April 12, 2023
On April 6, 2023, the U.S. Supreme Court and the U.S. Department of Education addressed the treatment of transgender students in sports.
Specifically, in West Virginia, et al. v. B.P.J., by her next friend and mother, Heather Jackson, No. 22A800, 598 U.S. ___ (2023), the U.S. Supreme Court declined to vacate the U.S. Court of Appeals for the Fourth Circuit’s injunction, enjoining the enforcement of a West Virginia law that restricts participation in women’s sports based on an athlete’s genes or physiological or anatomical characteristics. Separately, the U.S. Department of Education issued a notice of proposed rulemaking on athletic eligibility under Title IX, which prohibits schools from implementing a categorical ban on transgender students participating on sports teams consistent with their gender identity.
These actions provide insight into legal trends regarding transgender athletes as schools shape their policies in this still-evolving area of law. However, there remain several questions for schools on how they should properly craft their policies. Below are some questions schools may be asking in light of these new developments.
1. What does the Supreme Court’s ruling in Jackson mean for school districts and their sports policies?
The underlying cases in Jackson concern the issue of whether Title IX of the Education Amendments of 1972 or the Fourteenth Amendment’s equal protection clause allows a school to prohibit a transgender girl from participating on a middle-school sports team.
In April 2021, West Virginia enacted the Save Women’s Sports Act, which separated school athletic teams according to biological sex. As a result of this law, a transgender minor could not participate in the middle school’s girls’ cross-country and track teams. The student filed suit, seeking to enjoin the application of the law and initially seeking a preliminary injunction for an opportunity to compete on the middle school’s girls’ cross-country team while the case was pending.
The U.S. District Court for the Southern District of West Virginia initially granted the preliminary injunction, allowing the student to continue playing on the athletic teams consistent with gender identity.

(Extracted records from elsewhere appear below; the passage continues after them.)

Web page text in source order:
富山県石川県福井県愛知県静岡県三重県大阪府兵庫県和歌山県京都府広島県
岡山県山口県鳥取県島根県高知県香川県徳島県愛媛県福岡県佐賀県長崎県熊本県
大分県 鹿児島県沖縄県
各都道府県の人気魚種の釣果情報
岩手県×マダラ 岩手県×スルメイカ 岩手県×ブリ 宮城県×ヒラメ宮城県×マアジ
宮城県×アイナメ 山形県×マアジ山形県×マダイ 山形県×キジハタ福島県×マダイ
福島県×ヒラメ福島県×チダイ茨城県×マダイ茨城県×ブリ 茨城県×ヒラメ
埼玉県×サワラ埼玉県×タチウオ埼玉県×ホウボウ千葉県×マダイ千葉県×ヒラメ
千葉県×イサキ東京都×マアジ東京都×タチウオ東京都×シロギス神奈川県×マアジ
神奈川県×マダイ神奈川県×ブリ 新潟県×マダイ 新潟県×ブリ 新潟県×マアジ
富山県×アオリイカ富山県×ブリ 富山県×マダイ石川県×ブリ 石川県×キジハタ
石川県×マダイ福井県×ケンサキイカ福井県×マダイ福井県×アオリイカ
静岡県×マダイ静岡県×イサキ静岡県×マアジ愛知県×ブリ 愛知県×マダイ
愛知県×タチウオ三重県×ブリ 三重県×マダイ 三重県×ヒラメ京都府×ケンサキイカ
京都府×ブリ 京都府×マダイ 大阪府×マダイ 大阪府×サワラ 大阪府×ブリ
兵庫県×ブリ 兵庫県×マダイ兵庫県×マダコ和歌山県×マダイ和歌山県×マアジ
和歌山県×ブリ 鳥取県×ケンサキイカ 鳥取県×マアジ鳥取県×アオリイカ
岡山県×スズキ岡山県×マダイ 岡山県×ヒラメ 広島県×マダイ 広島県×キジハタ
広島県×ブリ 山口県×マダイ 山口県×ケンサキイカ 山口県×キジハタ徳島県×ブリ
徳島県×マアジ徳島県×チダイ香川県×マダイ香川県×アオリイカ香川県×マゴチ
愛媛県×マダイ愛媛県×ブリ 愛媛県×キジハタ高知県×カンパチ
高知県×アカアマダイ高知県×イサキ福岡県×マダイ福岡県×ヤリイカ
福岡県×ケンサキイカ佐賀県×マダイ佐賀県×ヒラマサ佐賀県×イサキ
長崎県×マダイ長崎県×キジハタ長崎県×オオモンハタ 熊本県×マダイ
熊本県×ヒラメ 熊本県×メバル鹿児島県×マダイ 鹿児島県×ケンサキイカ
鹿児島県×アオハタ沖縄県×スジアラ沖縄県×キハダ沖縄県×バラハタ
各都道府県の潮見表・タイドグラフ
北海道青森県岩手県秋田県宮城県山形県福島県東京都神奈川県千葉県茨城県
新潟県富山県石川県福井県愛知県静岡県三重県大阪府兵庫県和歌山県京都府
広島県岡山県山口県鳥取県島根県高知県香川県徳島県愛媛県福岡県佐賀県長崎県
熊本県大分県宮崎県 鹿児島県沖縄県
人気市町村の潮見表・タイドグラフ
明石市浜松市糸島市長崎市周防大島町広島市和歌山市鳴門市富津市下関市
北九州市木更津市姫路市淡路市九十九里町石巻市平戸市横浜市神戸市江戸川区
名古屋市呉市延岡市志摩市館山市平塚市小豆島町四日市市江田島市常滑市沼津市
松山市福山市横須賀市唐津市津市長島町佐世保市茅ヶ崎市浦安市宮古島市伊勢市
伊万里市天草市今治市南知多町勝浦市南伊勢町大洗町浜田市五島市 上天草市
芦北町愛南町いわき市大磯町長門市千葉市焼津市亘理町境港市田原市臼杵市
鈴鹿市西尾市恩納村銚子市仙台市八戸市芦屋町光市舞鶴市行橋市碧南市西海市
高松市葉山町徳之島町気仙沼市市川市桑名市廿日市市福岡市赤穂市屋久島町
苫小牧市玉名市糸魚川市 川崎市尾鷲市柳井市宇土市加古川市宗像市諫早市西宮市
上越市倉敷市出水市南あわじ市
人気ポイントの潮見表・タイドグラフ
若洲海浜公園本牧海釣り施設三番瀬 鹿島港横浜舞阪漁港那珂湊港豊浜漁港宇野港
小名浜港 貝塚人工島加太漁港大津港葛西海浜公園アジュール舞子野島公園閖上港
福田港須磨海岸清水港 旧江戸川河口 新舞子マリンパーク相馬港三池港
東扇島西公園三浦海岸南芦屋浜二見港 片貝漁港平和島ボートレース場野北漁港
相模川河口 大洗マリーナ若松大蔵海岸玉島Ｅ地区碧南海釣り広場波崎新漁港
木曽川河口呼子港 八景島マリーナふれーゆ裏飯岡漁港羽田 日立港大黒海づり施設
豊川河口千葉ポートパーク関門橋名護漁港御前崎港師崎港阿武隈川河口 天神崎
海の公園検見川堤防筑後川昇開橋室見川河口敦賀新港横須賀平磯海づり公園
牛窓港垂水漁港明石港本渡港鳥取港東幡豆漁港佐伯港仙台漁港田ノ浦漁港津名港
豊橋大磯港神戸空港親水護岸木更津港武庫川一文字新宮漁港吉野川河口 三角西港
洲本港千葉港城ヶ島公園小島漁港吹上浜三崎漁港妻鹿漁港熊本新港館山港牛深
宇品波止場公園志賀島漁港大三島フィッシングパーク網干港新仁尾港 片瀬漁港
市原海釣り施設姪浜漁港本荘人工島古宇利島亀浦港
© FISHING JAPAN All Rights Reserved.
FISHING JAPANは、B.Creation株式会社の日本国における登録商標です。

However, on Jan. 5, 2023, the district court held that the Save Women’s Sports Act is lawful and dissolved the preliminary injunction. The student appealed the court’s judgment to the U.S. Court of Appeals for the Fourth Circuit, where the case remains pending.
In the meantime, the student sought an order to continue playing pending the appeal. On Feb. 7, 2023, the district court refused to stay its judgment or grant the injunction pending appeal, which meant the student could not continue playing on the girls’ cross-country and track teams. The student renewed the request with the Fourth Circuit and that court granted an injunction pending appeal.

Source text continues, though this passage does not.